Em outras palavras, uma ‘tempestade perfeita’ sobre as ONGs: aumento da demanda frente a queda na disponibilidade de recursos.

Os dados deste Estudo combinados com nossa atuação direta no setor nos permite propor, pelo menos, três questões importantes na tentativa de fortalecermos este debate sobre a destinação destes recursos advindos deste recorde de doações:

a.     Estes recursos estariam, em grande parte, sendo destinados para cobrir os ‘furos’ de políticas públicas subfinanciadas? Com destaque para as áreas da saúde (SUS), assistência social e educação. Passada a pandemia, estas políticas seguirão subfinanciadas? Não seria necessário, portanto, rediscutir essa questão?

b.     Estes recursos têm chegado em organizações sociais menores, menos conhecidas e de todas as regiões e rincões deste país? Ou grande fatia destes recursos segue chegando a ONGs maiores e mais conhecidas?

c.      Estes recursos têm sido também direcionados para ajudar a cobrir custos fixos e institucionais destas organizações? Ou apenas para a compra de donativos, cestas básicas e insumos? Passada a pandemia, estas organizações sociais que atuam/atuaram na intermediação destes donativos estarão fortalecidas ou enfraquecidas? Conseguirão manter suas equipes, espaços físicos, estruturas?

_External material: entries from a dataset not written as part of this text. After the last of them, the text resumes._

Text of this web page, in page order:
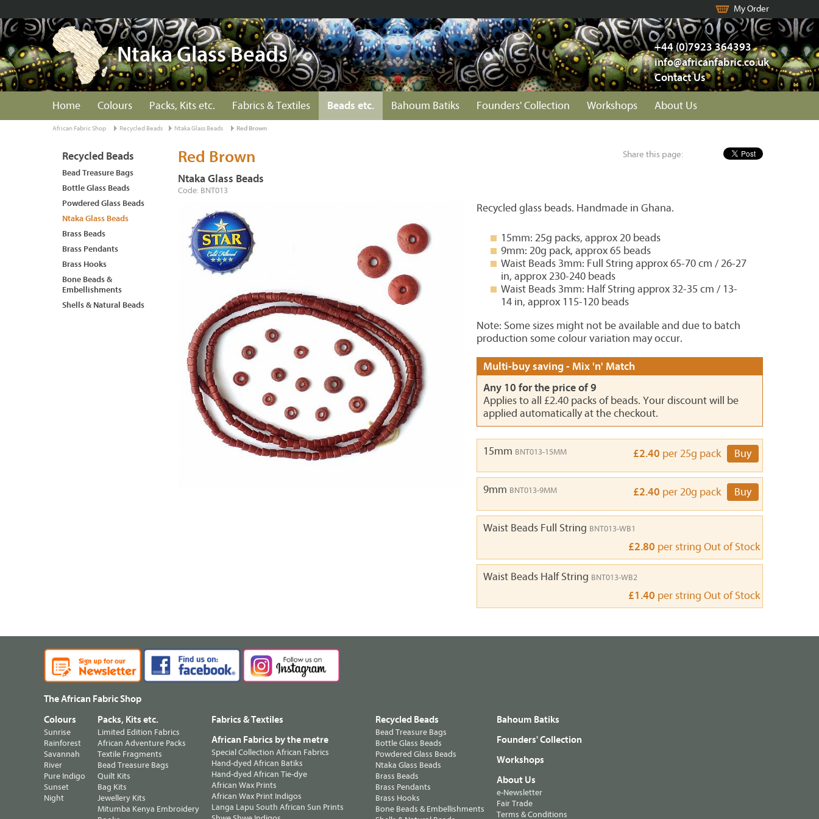
My Order
+44 (0)7923 364393
info@africanfabric.co.uk
Contact Us
Ntaka Glass Beads
Home Colours Packs, Kits etc. Fabrics & Textiles Beads etc. Bahoum Batiks Founders' Collection Workshops About Us
African Fabric Shop Recycled Beads Ntaka Glass Beads Red Brown
Share this page:
Red Brown
Ntaka Glass Beads
Code: BNT013
Recycled glass beads. Handmade in Ghana.
15mm: 25g packs, approx 20 beads
9mm: 20g pack, approx 65 beads
Waist Beads 3mm: Full String approx 65-70 cm / 26-27
in, approx 230-240 beads
Waist Beads 3mm: Half String approx 32-35 cm / 13-
14 in, approx 115-120 beads
Note: Some sizes might not be available and due to batch
production some colour variation may occur.
Multi-buy saving - Mix 'n' Match
Any 10 for the price of 9
Applies to all £2.40 packs of beads. Your discount will be
applied automatically at the checkout.
15mm BNT013-15MM £2.40 per 25g pack Buy
9mm BNT013-9MM £2.40 per 20g pack Buy
Waist Beads Full String BNT013-WB1
£2.80 per string Out of Stock
Waist Beads Half String BNT013-WB2
£1.40 per string Out of Stock
Recycled Beads
Bead Treasure Bags
Bottle Glass Beads
Powdered Glass Beads
Ntaka Glass Beads
Brass Beads
Brass Pendants
Brass Hooks
Bone Beads &
Embellishments
Shells & Natural Beads
The African Fabric Shop
Colours
Sunrise
Rainforest
Savannah
River
Pure Indigo
Sunset
Night
Packs, Kits etc.
Limited Edition Fabrics
African Adventure Packs
Textile Fragments
Bead Treasure Bags
Quilt Kits
Bag Kits
Jewellery Kits
Mitumba Kenya Embroidery
Fabrics & Textiles
African Fabrics by the metre
Special Collection African Fabrics
Hand-dyed African Batiks
Hand-dyed African Tie-dye
African Wax Prints
African Wax Print Indigos
Langa Lapu South African Sun Prints
Recycled Beads
Bead Treasure Bags
Bottle Glass Beads
Powdered Glass Beads
Ntaka Glass Beads
Brass Beads
Brass Pendants
Brass Hooks
Bone Beads & Embellishments
Bahoum Batiks
Founders' Collection
Workshops
About Us
e-Newsletter
Fair Trade
Terms & Conditions
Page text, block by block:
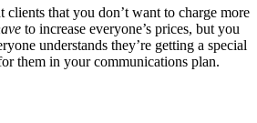
clients that you don’t want to charge more
to increase everyone’s prices, but you
understands they’re getting a special
them in your communications plan.
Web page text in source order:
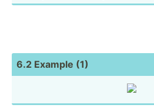
6.2 Example (1)
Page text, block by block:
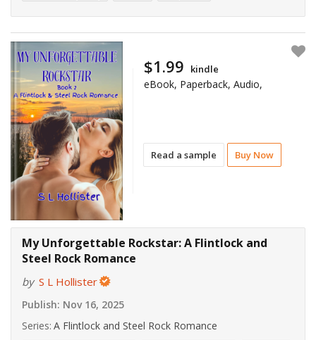
Read a sample Buy Now
$1.99 kindle
eBook, Paperback, Audio,
My Unforgettable Rockstar: A Flintlock and
Steel Rock Romance
by S L Hollister
Publish: Nov 16, 2025
Series: A Flintlock and Steel Rock Romance
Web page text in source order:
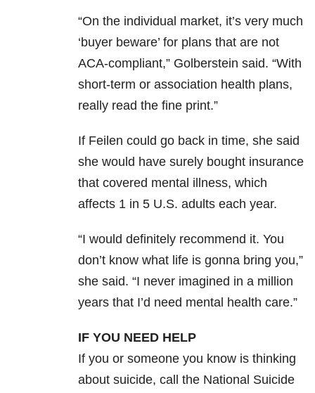
“On the individual market, it’s very much
‘buyer beware’ for plans that are not
ACA-compliant,” Golberstein said. “With
short-term or association health plans,
really read the fine print.”
If Feilen could go back in time, she said
she would have surely bought insurance
that covered mental illness, which
affects 1 in 5 U.S. adults each year.
“I would definitely recommend it. You
don’t know what life is gonna bring you,”
she said. “I never imagined in a million
years that I’d need mental health care.”
IF YOU NEED HELP
If you or someone you know is thinking
about suicide, call the National Suicide
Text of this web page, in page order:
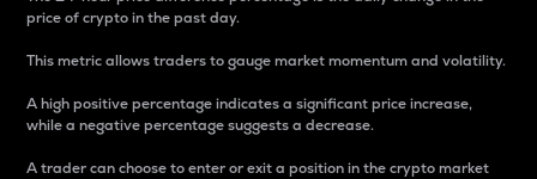
price of crypto in the past day.
This metric allows traders to gauge market momentum and volatility.
A high positive percentage indicates a significant price increase,
while a negative percentage suggests a decrease.
A trader can choose to enter or exit a position in the crypto market
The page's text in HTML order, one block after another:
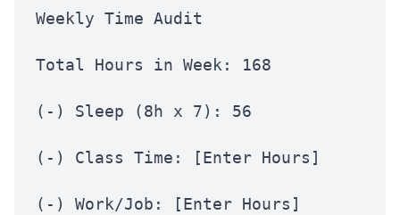
Weekly Time Audit
Total Hours in Week: 168
(-) Sleep (8h x 7): 56
(-) Class Time: [Enter Hours]
(-) Work/Job: [Enter Hours]
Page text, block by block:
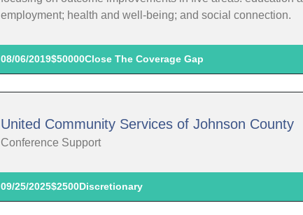
employment; health and well-being; and social connection.
08/06/2019$50000Close The Coverage Gap
United Community Services of Johnson County
Conference Support
09/25/2025$2500Discretionary
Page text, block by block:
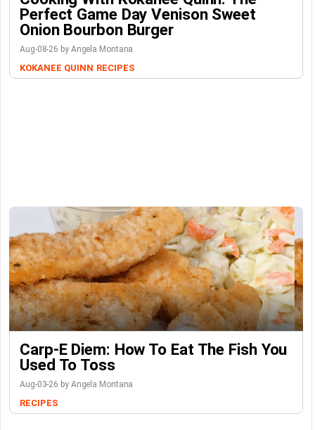
Perfect Game Day Venison Sweet
Onion Bourbon Burger
Aug-08-26 by Angela Montana
KOKANEE QUINN RECIPES
Carp-E Diem: How To Eat The Fish You
Used To Toss
Aug-03-26 by Angela Montana
RECIPES
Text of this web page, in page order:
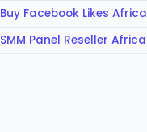
Buy Facebook Likes Africa
SMM Panel Reseller Africa
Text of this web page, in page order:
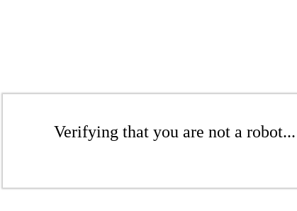
Verifying that you are not a robot...
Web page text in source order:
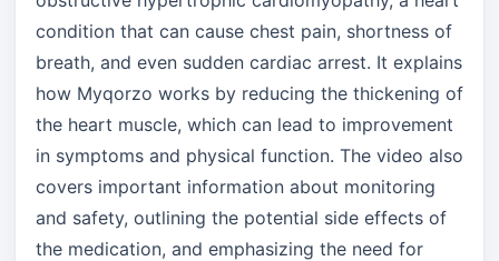
condition that can cause chest pain, shortness of
breath, and even sudden cardiac arrest. It explains
how Myqorzo works by reducing the thickening of
the heart muscle, which can lead to improvement
in symptoms and physical function. The video also
covers important information about monitoring
and safety, outlining the potential side effects of
the medication, and emphasizing the need for

Não é hora de ‘jogar a água do banho com a criança’, pois há boas apostas e bons desafios pela frente a partir desta onda solidária que estamos vivendo em nosso país. Continua me preocupando o descompasso entre a oferta e a demanda deste fluxo de doações, e também sobre boa parte dela estar sendo destinada a ‘tapar furos’ de políticas públicas subfinanciadas. Convém frisar ainda que pode haver doações ‘cortinas de fumaça’ na tentativa de marcas e empresas forjar relevância para a sociedade, algo meio em alta em tempos de pandemia.

Finalmente, se há um ponto com o qual todos concordamos é que a pandemia parece ter tornado diversas questões mais evidentes, dentre elas nossa cruel desigualdade social. Fica a reflexão se o recorde de doações poderá contribuir para enfrentar esse quadro de forma estruturante, ou apenas amenizar seus graves sintomas. Olhando até aqui, tendo a considerar a segunda opção, infelizmente. A conferir.